Another track of particular note is “Hospital Ward”, which many have pointed out has a more positive tone than the majority of Søraker’s previous work. The clean and clear guitar sounds, mentioned above, are also present on this one. The chord progressions used, as well as the sort of higher-pitched and faster-paced backing drones give the track an undeniable sense of light and hope. But, it doesn’t come close to pushing into “happy” territory, there is still plenty of melancholia drenching every second of Ghostwood.

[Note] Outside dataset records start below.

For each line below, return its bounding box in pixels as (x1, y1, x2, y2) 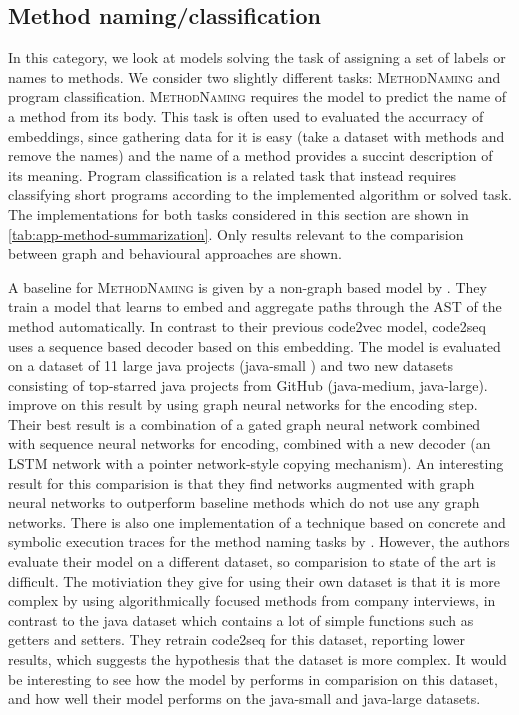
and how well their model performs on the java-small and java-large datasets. (8, 688, 481, 709)
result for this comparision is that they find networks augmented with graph (8, 472, 475, 493)
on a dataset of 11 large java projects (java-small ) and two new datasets (8, 355, 453, 376)
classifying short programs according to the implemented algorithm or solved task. (8, 184, 512, 205)
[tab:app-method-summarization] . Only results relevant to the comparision (8, 223, 464, 244)
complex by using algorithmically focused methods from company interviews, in (8, 590, 496, 611)
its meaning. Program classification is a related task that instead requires (8, 164, 457, 185)
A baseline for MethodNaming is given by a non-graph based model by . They (8, 276, 487, 297)
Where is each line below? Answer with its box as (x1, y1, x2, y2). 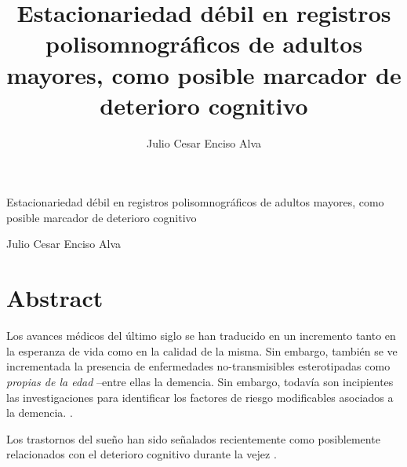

Søraker’s voice is used sparingly but is certainly noticeable throughout Ghostwood. We hear him softly speaking various phrases through “Unwanted Visitors”. “Thunder Over The Boardwalk” might be my favorite track on the album. We have Søraker singing here, in a half-whisper, like we’ve heard occasionally throughout his career. This track seems to sort of pull together all the great elements of Ghostwood. As mentioned, the vocals are present, and they are one of the most successful uses of vocals in Taphephobia I’ve heard to-date. But there is also a very clear guitar element present. These two elements blend beautifully atop the serene-yet-melancholic droning undercurrents. One can almost feel themselves on a lazy afternoon stroll, alone, down some long-forgotten boardwalk, watching as the clouds slowly condense and darken, preparing for a violent storm.

Ghostwood is, to me, the full embodiment of Ketil Søraker’s vision of Taphephobia. What started as him looking for his own sound, with House of Memories, has slowly progressed into what is now referred to as “the Taphephobia sound” describing his combination of synthetic and guitar drone, matched with sparse, somber vocals, and a deep, sometimes overwhelming, sense of melancholia. Taphephobia should be one of the leading dark ambient artists for listeners looking for active yet peaceful dark soundscapes. The guitar and vocal elements make for a nice familiarity factor for those less versed in the styles of dark ambient. Creating an album which is inviting to the newly initiated, but also solid enough to attract praise from the most die-hard genre fans is a feat worth congratulating. With all this said, I would recommend Ghostwood to dark ambient fans, old and new, that find more active, yet still relatively reserved forms of dark ambient to their liking. This one should be considered a milestone in the career of Taphephobia, and an indicator that Søraker still has plenty of new ideas to share with the world.